Another benefit of meeting people on the internet: The next morning, you don't necessarily feel like a hungover wreck. In the pre-internet era, homos had to hang out in bars or bathhouses to get laid casually. Bathhouses are dark places where diseases lurk. And cruising in bars requires quaffing disinfectant-grade vodka, selecting an adequate partner, and waking up with what feels like a disinfected porcupine burrowing through your frontal lobe while you're busy hoping you remembered to use a condom. The internet allows you to do the whole thing sober (and wake up feeling freshly laid with a clear recollection of the MANDATORY condom).
Note: The internet, like a bathhouse, is filled with diseases and liars; always wear a condom.

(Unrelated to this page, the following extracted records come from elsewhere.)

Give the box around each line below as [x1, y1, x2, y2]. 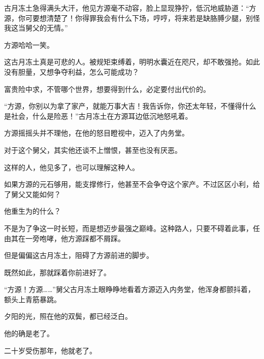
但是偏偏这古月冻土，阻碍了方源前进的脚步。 [4, 250, 153, 260]
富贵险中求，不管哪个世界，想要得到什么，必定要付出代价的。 [4, 83, 210, 94]
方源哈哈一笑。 [4, 39, 54, 50]
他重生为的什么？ [4, 206, 61, 216]
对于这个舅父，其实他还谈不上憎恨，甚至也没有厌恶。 [4, 144, 182, 155]
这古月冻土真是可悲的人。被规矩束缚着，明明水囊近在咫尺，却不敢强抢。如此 [4, 56, 260, 67]
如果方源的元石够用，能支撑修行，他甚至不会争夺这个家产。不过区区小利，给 [4, 179, 260, 189]
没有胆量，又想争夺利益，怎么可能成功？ [4, 66, 139, 77]
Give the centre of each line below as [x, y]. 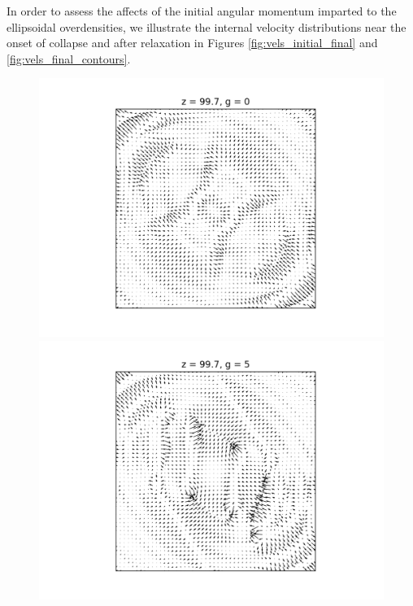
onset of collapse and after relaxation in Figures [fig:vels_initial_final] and [192, 43]
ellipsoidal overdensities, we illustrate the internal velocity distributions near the [206, 26]
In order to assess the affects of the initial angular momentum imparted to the [202, 11]
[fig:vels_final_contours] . [69, 58]
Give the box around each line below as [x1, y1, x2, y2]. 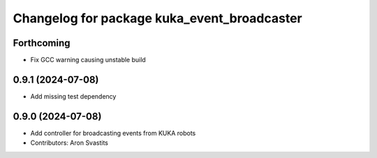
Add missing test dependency [30, 92, 117, 101]
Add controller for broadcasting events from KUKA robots [30, 129, 196, 137]
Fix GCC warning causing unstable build [30, 56, 146, 64]
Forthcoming [13, 37, 71, 49]
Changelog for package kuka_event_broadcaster [13, 10, 303, 26]
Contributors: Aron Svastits [30, 138, 108, 147]
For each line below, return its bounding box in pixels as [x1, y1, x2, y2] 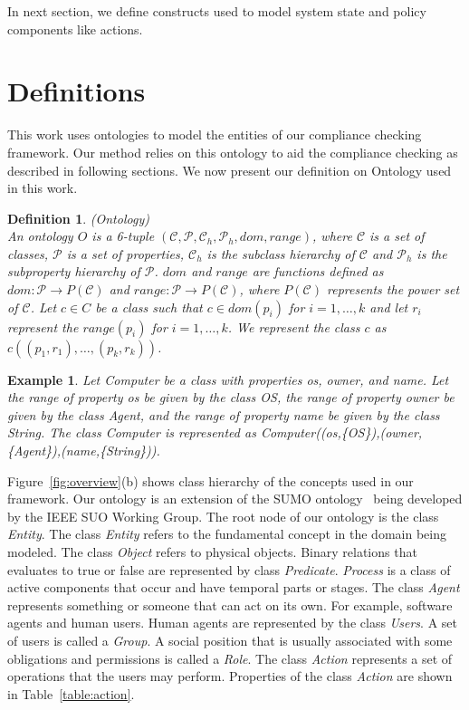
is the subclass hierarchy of [206, 244, 355, 263]
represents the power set [326, 280, 460, 299]
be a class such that [95, 297, 203, 316]
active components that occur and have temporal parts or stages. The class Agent [7, 578, 460, 597]
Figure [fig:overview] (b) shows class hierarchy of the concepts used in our [7, 471, 414, 490]
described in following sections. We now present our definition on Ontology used [7, 160, 452, 179]
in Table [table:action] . [7, 684, 135, 703]
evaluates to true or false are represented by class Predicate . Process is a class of [7, 560, 451, 579]
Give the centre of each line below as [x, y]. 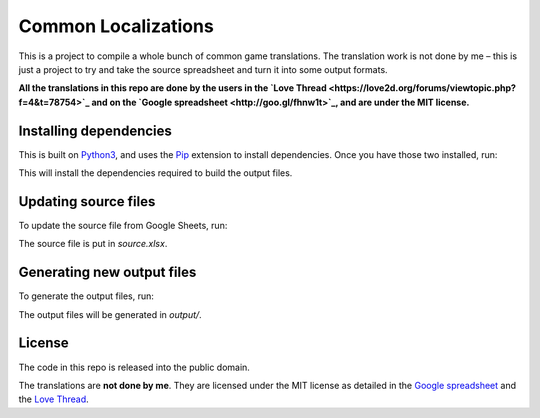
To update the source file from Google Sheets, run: [123, 225]
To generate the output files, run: [86, 296]
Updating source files [87, 201]
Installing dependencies [95, 130]
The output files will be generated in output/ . [110, 314]
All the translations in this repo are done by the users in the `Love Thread [172, 88]
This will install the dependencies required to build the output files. [155, 173]
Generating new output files [107, 272]
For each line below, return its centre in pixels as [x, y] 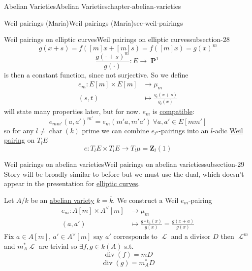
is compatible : [173, 111]
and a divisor [191, 236]
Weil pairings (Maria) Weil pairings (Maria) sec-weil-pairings [94, 22]
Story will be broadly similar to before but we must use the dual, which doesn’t [124, 174]
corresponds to [135, 236]
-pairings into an [184, 130]
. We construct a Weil [146, 200]
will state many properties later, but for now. [72, 111]
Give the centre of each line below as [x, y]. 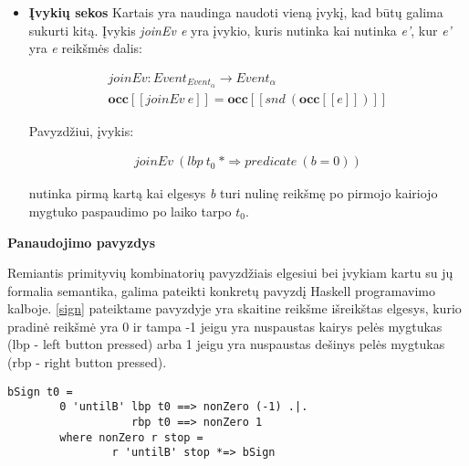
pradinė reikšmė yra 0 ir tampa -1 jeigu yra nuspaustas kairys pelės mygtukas [225, 326]
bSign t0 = [40, 392]
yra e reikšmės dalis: [85, 48]
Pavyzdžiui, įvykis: [81, 130]
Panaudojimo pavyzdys [82, 242]
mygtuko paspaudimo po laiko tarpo [130, 211]
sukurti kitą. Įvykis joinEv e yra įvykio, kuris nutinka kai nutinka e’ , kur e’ [240, 30]
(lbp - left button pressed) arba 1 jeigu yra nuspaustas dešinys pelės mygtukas [226, 344]
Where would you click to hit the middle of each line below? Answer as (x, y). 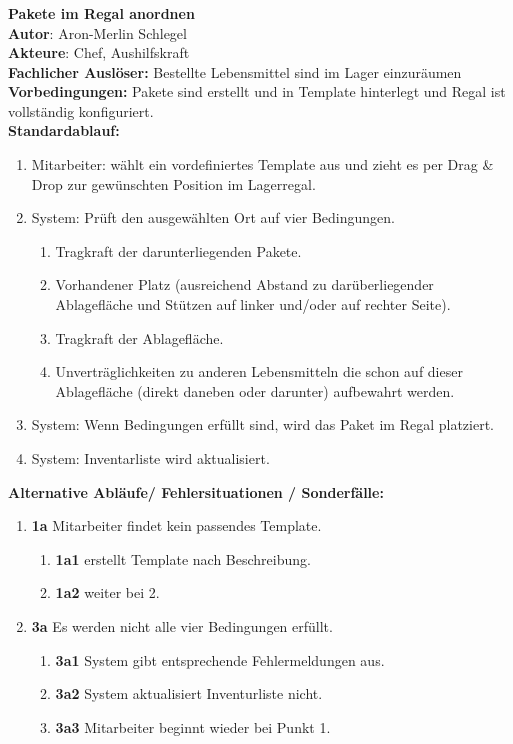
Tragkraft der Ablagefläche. (139, 337)
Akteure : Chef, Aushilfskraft (99, 52)
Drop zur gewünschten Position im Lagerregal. (173, 183)
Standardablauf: (64, 130)
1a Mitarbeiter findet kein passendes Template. (176, 525)
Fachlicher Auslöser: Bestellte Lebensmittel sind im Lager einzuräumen (235, 71)
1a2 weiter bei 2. (107, 592)
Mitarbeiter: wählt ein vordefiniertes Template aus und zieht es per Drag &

Honestly, it's not all fabulous. To find a great sex partner requires hitting on a lot of people—and accepting a lot of rejection (unless you are beautiful in every way). And even when all goes great, the meat market, by the way it frames the interaction, limits the extent of the emotional investment—essentially guaranteeing that you're not going to end up in a relationship with the guy. And, really, a great boyfriend is what most homos want (I've had a few and vastly prefer them to the occasional romp). But for folks like me, who cower at the prospect of asking a guy out, this cyber playground is a boot camp for rejection and acceptance. It builds muscles useful for dating guys in the real world, too.